Emerging growth company
If an emerging growth company, indicate by check mark if the registrant has elected not to use the extended transition period for complying with any new or revised financial accounting standards provided pursuant to Section 13(a) of the Exchange Act. ☐
Item 5.02 Departure of Directors or Certain Officers; Election of Directors; Appointment of Certain Officers; Compensatory Arrangements of Certain Officers.
For the sole purpose of achieving an equal balance of membership among the three classes of the Board of Directors (the “Board”) of Solid Biosciences Inc. (the “Company”), effective at 4:00 p.m., Eastern Time, on April 10, 2026, Ilan Ganot, a member of the Board who was serving in Class III (which class will be up for election at the Company’s 2027 Annual Meeting of Stockholders), resigned from the Board. Effective simultaneously with Mr. Ganot’s resignation, the Board decreased the number of Class III directors to three, increased the number of Class I directors to three and appointed Mr. Ganot to fill the vacancy in Class I (with a term expiring at the Company’s 2028 Annual Meeting of Stockholders). Because Mr. Ganot moved from Class III to Class I and therefore will not stand for re-election by our stockholders at the Company’s 2027 Annual Meeting of Stockholders, in keeping with the Company’s commitment to good corporate governance practices, the Company will ask its stockholders to ratify, on an advisory basis, the appointment of Mr. Ganot as a Class I Director at the Company’s 2026 Annual Meeting of Stockholders.

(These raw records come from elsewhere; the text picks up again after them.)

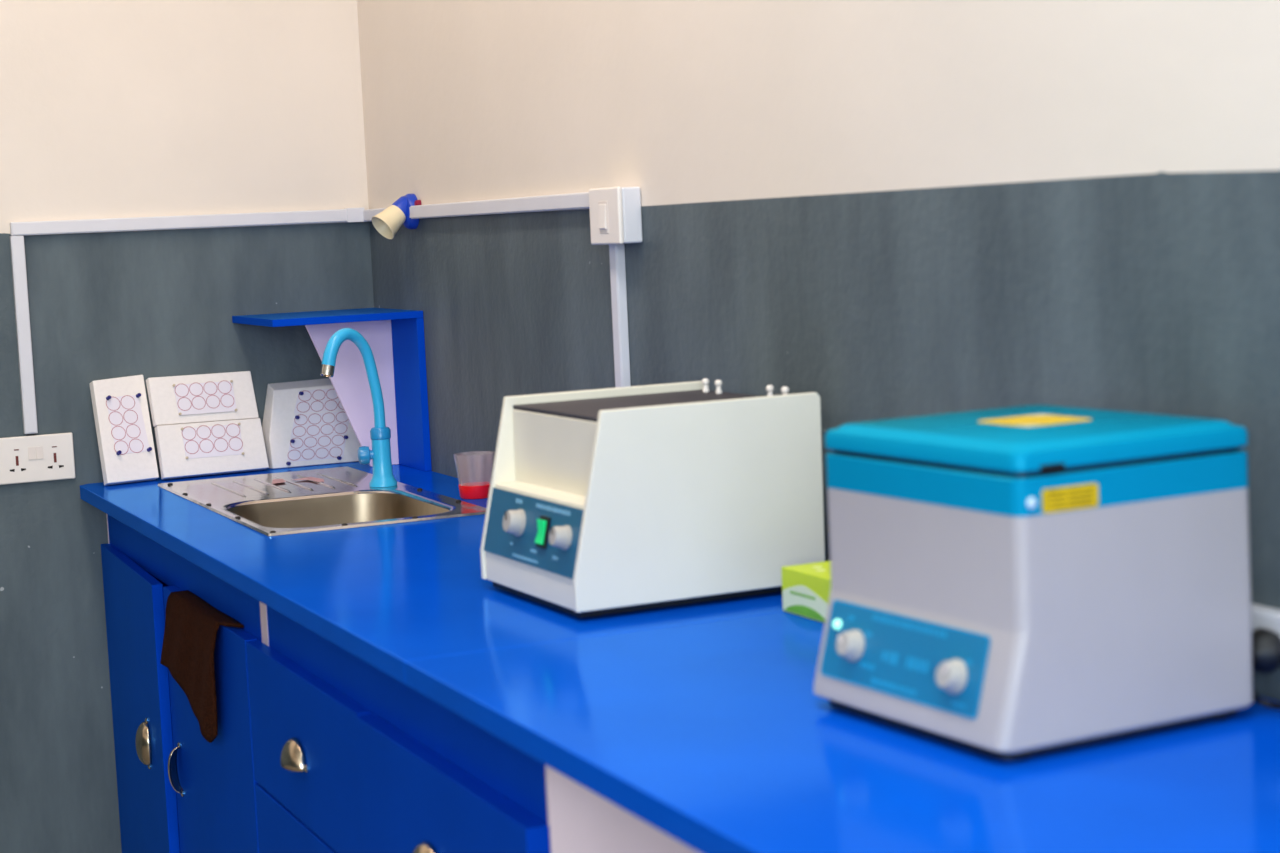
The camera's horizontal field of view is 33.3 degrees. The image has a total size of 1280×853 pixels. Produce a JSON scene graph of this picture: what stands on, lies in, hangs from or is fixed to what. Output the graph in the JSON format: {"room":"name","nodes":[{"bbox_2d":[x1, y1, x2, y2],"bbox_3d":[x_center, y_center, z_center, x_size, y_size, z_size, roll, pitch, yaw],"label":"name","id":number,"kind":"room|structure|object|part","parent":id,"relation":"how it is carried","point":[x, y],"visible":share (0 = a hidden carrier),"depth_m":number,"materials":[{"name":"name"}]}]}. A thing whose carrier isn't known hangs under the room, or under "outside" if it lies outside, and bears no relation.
{"room":"laboratory","nodes":[
{"label":"laboratory","id":0,"kind":"room"},
{"bbox_2d":[0,0,373,852],"bbox_3d":[-2.199,-0.341,3.552,3.600,2.810,0.100,-5,6,-24],"label":"wall","id":1,"kind":"structure","parent":0,"point":[109,108],"depth_m":4.07,"materials":[{"name":"grey paint"}]},
{"bbox_2d":[10,236,37,435],"bbox_3d":[-1.143,-0.168,3.978,0.024,0.370,0.016,-5,6,-24],"label":"cable trunking","id":2,"kind":"object","parent":1,"relation":"attached to","point":[17,247],"visible":1,"depth_m":3.97,"materials":[{"name":"white plastic"}]},
{"bbox_2d":[0,432,75,484],"bbox_3d":[-1.129,0.060,4.003,0.140,0.087,0.015,-5,6,-24],"label":"wall socket","id":3,"kind":"object","parent":1,"relation":"attached to","point":[47,457],"visible":1,"depth_m":4.00,"materials":[{"name":"beige plastic"}]},
{"bbox_2d":[28,447,35,459],"bbox_3d":[-1.133,0.050,3.993,0.013,0.024,0.002,-5,6,-24],"label":"rocker switch","id":4,"kind":"object","parent":3,"relation":"attached to","point":[31,450],"depth_m":3.99,"materials":[{"name":"beige plastic"}]},
{"bbox_2d":[36,446,43,458],"bbox_3d":[-1.120,0.049,3.999,0.013,0.024,0.002,-5,6,-24],"label":"rocker switch","id":5,"kind":"object","parent":3,"relation":"attached to","point":[39,449],"depth_m":4.00,"materials":[{"name":"beige plastic"}]},
{"bbox_2d":[10,208,364,235],"bbox_3d":[-0.853,-0.391,4.091,0.676,0.028,0.019,-5,6,-24],"label":"cable trunking","id":6,"kind":"object","parent":1,"relation":"attached to","point":[346,215],"visible":1,"depth_m":4.08,"materials":[{"name":"white plastic"}]},
{"bbox_2d":[369,439,396,487],"bbox_3d":[-0.455,0.063,3.780,0.049,0.083,0.049,-5,6,-24],"label":"base","id":7,"kind":"object","parent":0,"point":[380,454],"depth_m":3.76,"materials":[{"name":"teal plastic"}]},
{"bbox_2d":[493,582,781,617],"bbox_3d":[0.013,0.191,2.616,0.308,0.009,0.270,-5,6,-25],"label":"base","id":8,"kind":"object","parent":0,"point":[596,606],"depth_m":2.47,"materials":[{"name":"black rubber"}]},
{"bbox_2d":[357,0,1279,700],"bbox_3d":[0.740,-0.277,1.531,0.100,2.810,6.000,-5,6,-24],"label":"wall","id":9,"kind":"structure","parent":0,"point":[878,209],"depth_m":2.51,"materials":[{"name":"grey paint"}]},
{"bbox_2d":[372,194,420,238],"bbox_3d":[-0.455,-0.388,3.964,0.083,0.083,0.080,-5,6,-24],"label":"holder","id":10,"kind":"object","parent":9,"relation":"attached to","point":[387,222],"visible":0.98,"depth_m":3.96,"materials":[{"name":"blue plastic"}]},
{"bbox_3d":[-0.462,-0.377,3.957,0.063,0.063,0.054,-5,6,-24],"label":"lamp shade","id":11,"kind":"part","parent":10,"relation":"part of","materials":[{"name":"beige plastic"}]},
{"bbox_2d":[363,192,588,221],"bbox_3d":[-0.293,-0.375,3.685,0.017,0.024,1.186,-5,6,-24],"label":"cable trunking","id":12,"kind":"object","parent":9,"relation":"attached to","point":[569,201],"visible":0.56,"depth_m":3.53,"materials":[{"name":"white plastic"}]},
{"bbox_2d":[589,187,642,244],"bbox_3d":[-0.037,-0.304,3.094,0.041,0.082,0.107,-5,6,-24],"label":"switch box","id":13,"kind":"object","parent":9,"relation":"attached to","point":[615,212],"visible":1,"depth_m":3.06,"materials":[{"name":"white plastic"}]},
{"bbox_2d":[598,204,606,229],"bbox_3d":[-0.055,-0.302,3.087,0.003,0.037,0.024,-5,6,-24],"label":"rocker switch","id":14,"kind":"object","parent":13,"relation":"attached to","point":[602,208],"depth_m":3.08,"materials":[{"name":"beige plastic"}]},
{"bbox_3d":[-0.053,-0.302,3.088,0.001,0.046,0.032,-5,6,-24],"label":"rocker frame","id":15,"kind":"part","parent":13,"relation":"part of","materials":[{"name":"beige plastic"}]},
{"bbox_2d":[609,244,630,387],"bbox_3d":[-0.025,-0.060,3.147,0.015,0.415,0.025,-5,6,-24],"label":"cable trunking","id":16,"kind":"object","parent":9,"relation":"attached to","point":[616,251],"visible":0.38,"depth_m":3.13,"materials":[{"name":"white plastic"}]},
{"bbox_3d":[-0.031,-0.059,3.144,0.002,0.415,0.022,-5,6,-24],"label":"trunking lid","id":17,"kind":"part","parent":16,"relation":"part of","materials":[{"name":"white plastic"}]},
{"bbox_2d":[1251,603,1279,635],"bbox_3d":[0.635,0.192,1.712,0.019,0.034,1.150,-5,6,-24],"label":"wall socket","id":18,"kind":"object","parent":9,"relation":"attached to","point":[1265,617],"visible":0.02,"depth_m":1.88,"materials":[{"name":"white plastic"}]},
{"bbox_2d":[1252,628,1279,709],"bbox_3d":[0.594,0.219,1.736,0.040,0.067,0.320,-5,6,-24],"label":"plug","id":19,"kind":"object","parent":18,"relation":"attached to","point":[1265,642],"visible":0.67,"depth_m":1.85,"materials":[{"name":"black plastic"}]},
{"bbox_2d":[829,700,1236,758],"bbox_3d":[0.344,0.246,1.900,0.258,0.007,0.262,-5,6,-28],"label":"base","id":20,"kind":"object","parent":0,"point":[1025,746],"depth_m":1.78,"materials":[{"name":"black rubber"}]},
{"bbox_3d":[-0.874,1.315,0.932,3.820,0.100,6.220,-5,6,-24],"label":"floor","id":21,"kind":"structure","parent":0,"visible":0},
{"bbox_2d":[101,514,258,852],"bbox_3d":[-0.543,0.567,3.685,0.581,0.834,1.143,-5,6,-24],"label":"base cabinet","id":22,"kind":"object","parent":21,"relation":"on","point":[179,791],"visible":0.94,"depth_m":3.57,"materials":[{"name":"blue paint"}]},
{"bbox_3d":[-0.895,0.550,3.846,0.018,0.618,0.559,-5,6,-22],"label":"door","id":23,"kind":"part","parent":22,"relation":"part of","materials":[{"name":"blue paint"}]},
{"bbox_3d":[-0.854,0.550,3.693,0.024,0.079,0.036,-5,6,-22],"label":"cup handle","id":24,"kind":"part","parent":22,"relation":"part of","materials":[{"name":"silver metal"}]},
{"bbox_3d":[-0.766,0.561,3.518,0.024,0.079,0.036,-5,6,-24],"label":"cup handle","id":25,"kind":"part","parent":22,"relation":"part of","materials":[{"name":"silver metal"}]},
{"bbox_2d":[160,590,243,742],"bbox_3d":[-0.682,0.370,3.318,0.039,0.194,0.456,-5,6,-24],"label":"towel","id":26,"kind":"object","parent":22,"relation":"hanging from","point":[192,624],"visible":1,"depth_m":3.28,"materials":[{"name":"brown fabric"}]},
{"bbox_3d":[-0.651,0.590,3.316,0.019,0.618,0.555,-5,6,-24],"label":"door","id":27,"kind":"part","parent":22,"relation":"part of","materials":[{"name":"blue paint"}]},
{"bbox_2d":[80,461,786,684],"bbox_3d":[-0.381,0.167,3.270,0.600,0.026,1.978,-5,6,-24],"label":"countertop","id":28,"kind":"structure","parent":22,"relation":"on","point":[388,596],"depth_m":2.79,"materials":[{"name":"blue laminate"}]},
{"bbox_2d":[89,375,158,485],"bbox_3d":[-0.972,0.006,4.036,0.111,0.198,0.078,-7,7,-36],"label":"board","id":29,"kind":"object","parent":28,"relation":"on","point":[120,405],"visible":1,"depth_m":4.02,"materials":[{"name":"white plastic"}]},
{"bbox_2d":[146,371,268,479],"bbox_3d":[-0.827,-0.004,4.102,0.210,0.192,0.070,-6,6,-29],"label":"board","id":30,"kind":"object","parent":28,"relation":"on","point":[204,424],"visible":1,"depth_m":4.09,"materials":[{"name":"white plastic"}]},
{"bbox_2d":[262,378,360,468],"bbox_3d":[-0.629,-0.009,4.204,0.222,0.168,0.049,-5,6,-24],"label":"board","id":31,"kind":"object","parent":28,"relation":"on","point":[305,423],"visible":0.93,"depth_m":4.18,"materials":[{"name":"white plastic"}]},
{"bbox_2d":[157,467,486,535],"bbox_3d":[-0.557,0.191,3.677,0.366,0.150,0.812,-5,6,-24],"label":"sink","id":32,"kind":"object","parent":28,"relation":"in","point":[221,496],"visible":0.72,"depth_m":3.71,"materials":[{"name":"silver metal"}]},
{"bbox_2d":[227,493,449,527],"bbox_3d":[-0.495,0.208,3.525,0.303,0.140,0.383,-5,6,-24],"label":"basin","id":33,"kind":"object","parent":32,"relation":"in","point":[337,509],"depth_m":3.69,"materials":[{"name":"metal"}]},
{"bbox_2d":[232,308,431,470],"bbox_3d":[-0.589,-0.066,4.077,0.286,0.300,0.306,-5,6,-24],"label":"corner shelf","id":34,"kind":"object","parent":28,"relation":"on","point":[395,338],"visible":0.92,"depth_m":4.08,"materials":[{"name":"blue paint"}]},
{"bbox_3d":[-0.465,-0.070,4.133,0.014,0.286,0.306,-5,6,-24],"label":"panel","id":35,"kind":"part","parent":34,"relation":"part of","materials":[{"name":"blue paint"}]},
{"bbox_2d":[320,328,396,487],"bbox_3d":[-0.498,-0.032,3.744,0.143,0.283,0.056,-7,7,-38],"label":"tap","id":36,"kind":"object","parent":28,"relation":"on","point":[380,435],"visible":1,"depth_m":3.76,"materials":[{"name":"teal plastic"}]},
{"bbox_3d":[-0.500,-0.081,3.729,0.024,0.183,0.125,3,8,44],"label":"spout","id":37,"kind":"part","parent":36,"relation":"part of","materials":[{"name":"teal plastic"}]},
{"bbox_3d":[-0.482,0.050,3.774,0.030,0.033,0.033,-3,6,-10],"label":"turn handle","id":38,"kind":"part","parent":36,"relation":"part of","materials":[{"name":"teal plastic"}]},
{"bbox_2d":[453,451,494,498],"bbox_3d":[-0.274,0.081,3.583,0.072,0.074,0.071,-5,6,-24],"label":"cup","id":39,"kind":"object","parent":28,"relation":"on","point":[474,469],"visible":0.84,"depth_m":3.56,"materials":[{"name":"clear plastic"}]},
{"bbox_2d":[480,378,824,617],"bbox_3d":[0.004,0.078,2.603,0.336,0.244,0.294,-5,6,-25],"label":"laboratory rotator","id":40,"kind":"object","parent":28,"relation":"on","point":[601,502],"visible":0.98,"depth_m":2.49,"materials":[{"name":"off-white painted metal"},{"name":"dark grey rubber"},{"name":"black rubber"}]},
{"bbox_3d":[-0.151,0.116,2.570,0.024,0.033,0.033,-5,6,-25],"label":"knob","id":41,"kind":"part","parent":40,"relation":"part of","materials":[{"name":"white plastic"}]},
{"bbox_3d":[-0.129,0.124,2.543,0.019,0.077,0.273,-5,6,-25],"label":"control panel","id":42,"kind":"part","parent":40,"relation":"part of","materials":[{"name":"blue plastic"}]},
{"bbox_2d":[535,519,546,544],"bbox_3d":[-0.116,0.123,2.503,0.010,0.028,0.018,-5,6,-25],"label":"rocker switch","id":43,"kind":"object","parent":40,"relation":"attached to","point":[541,531],"depth_m":2.50,"materials":[{"name":"green plastic"}]},
{"bbox_3d":[-0.113,0.123,2.505,0.011,0.036,0.025,-5,6,-25],"label":"switch frame","id":44,"kind":"part","parent":40,"relation":"part of","materials":[{"name":"plastic"}]},
{"bbox_3d":[-0.091,0.127,2.445,0.023,0.028,0.028,-5,6,-25],"label":"knob","id":45,"kind":"part","parent":40,"relation":"part of","materials":[{"name":"white plastic"}]},
{"bbox_2d":[246,600,698,852],"bbox_3d":[-0.078,0.644,2.663,0.577,0.834,1.104,-5,6,-24],"label":"base cabinet","id":46,"kind":"object","parent":21,"relation":"on","point":[349,757],"visible":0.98,"depth_m":2.46,"materials":[{"name":"blue paint"}]},
{"bbox_3d":[-0.457,0.426,2.798,0.024,0.036,0.079,-5,6,-24],"label":"cup handle","id":47,"kind":"part","parent":46,"relation":"part of","materials":[{"name":"silver metal"}]},
{"bbox_3d":[-0.424,0.625,2.815,0.020,0.202,0.538,-5,6,-24],"label":"drawer","id":48,"kind":"part","parent":46,"relation":"part of","materials":[{"name":"blue paint"}]},
{"bbox_3d":[-0.433,0.421,2.795,0.020,0.200,0.538,-5,6,-24],"label":"drawer","id":49,"kind":"part","parent":46,"relation":"part of","materials":[{"name":"blue paint"}]},
{"bbox_3d":[-0.233,0.464,2.293,0.024,0.036,0.079,-5,6,-24],"label":"cup handle","id":50,"kind":"part","parent":46,"relation":"part of","materials":[{"name":"silver metal"}]},
{"bbox_3d":[-0.207,0.459,2.292,0.024,0.200,0.560,-5,6,-24],"label":"drawer","id":51,"kind":"part","parent":46,"relation":"part of","materials":[{"name":"blue paint"}]},
{"bbox_3d":[0.169,0.680,2.174,0.530,0.834,0.005,-5,6,-24],"label":"panel","id":52,"kind":"part","parent":46,"relation":"part of","materials":[{"name":"white laminate"}]},
{"bbox_2d":[404,612,1279,852],"bbox_3d":[0.359,0.291,1.634,0.600,0.026,1.622,-5,6,-24],"label":"countertop","id":53,"kind":"structure","parent":46,"relation":"on","point":[716,736],"depth_m":1.75,"materials":[{"name":"blue laminate"}]},
{"bbox_2d":[781,561,830,622],"bbox_3d":[0.218,0.185,2.399,0.076,0.051,0.110,-5,6,-25],"label":"carton","id":54,"kind":"object","parent":53,"relation":"on","point":[806,588],"visible":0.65,"depth_m":2.39,"materials":[{"name":"green cardboard"}]},
{"bbox_2d":[783,585,827,621],"bbox_3d":[0.184,0.195,2.384,0.001,0.034,0.107,-5,6,-25],"label":"print","id":55,"kind":"object","parent":54,"relation":"attached to","point":[799,599],"depth_m":2.39},
{"bbox_2d":[812,566,825,570],"bbox_3d":[0.212,0.160,2.397,0.036,0.001,0.050,-2,5,1],"label":"print","id":56,"kind":"object","parent":54,"relation":"on","point":[814,568],"depth_m":2.41},
{"bbox_2d":[813,405,1252,759],"bbox_3d":[0.335,0.125,1.885,0.283,0.257,0.285,-5,6,-28],"label":"centrifuge","id":57,"kind":"object","parent":53,"relation":"on","point":[1017,582],"visible":1,"depth_m":1.78,"materials":[{"name":"grey plastic"}]},
{"bbox_2d":[833,619,840,628],"bbox_3d":[0.177,0.178,1.928,0.006,0.009,0.009,-6,6,-28],"label":"lamp","id":58,"kind":"object","parent":57,"relation":"on","point":[837,623],"depth_m":1.93,"materials":[{"name":"teal plastic"}]},
{"bbox_3d":[0.186,0.195,1.898,0.019,0.028,0.028,-5,6,-28],"label":"knob","id":59,"kind":"part","parent":57,"relation":"part of","materials":[{"name":"white plastic"}]},
{"bbox_3d":[0.224,0.197,1.842,0.019,0.067,0.229,-5,6,-28],"label":"control panel","id":60,"kind":"part","parent":57,"relation":"part of","materials":[{"name":"blue plastic"}]},
{"bbox_3d":[0.256,0.207,1.768,0.020,0.029,0.029,-5,6,-28],"label":"knob","id":61,"kind":"part","parent":57,"relation":"part of","materials":[{"name":"white plastic"}]},
{"bbox_3d":[0.342,0.007,1.882,0.253,0.022,0.283,-5,6,-28],"label":"lid","id":62,"kind":"part","parent":57,"relation":"part of","materials":[{"name":"plastic"}]}
]}

There were no changes to any of Mr. Ganot’s compensation arrangements with the Company and there is no compensation due to Mr. Ganot as a result of his resignation from the Board and his appointment to the Board as a Class I Director.
SIGNATURES
Pursuant to the requirements of the Securities Exchange Act of 1934, the registrant has duly caused this report to be signed on its behalf by the undersigned hereunto duly authorized.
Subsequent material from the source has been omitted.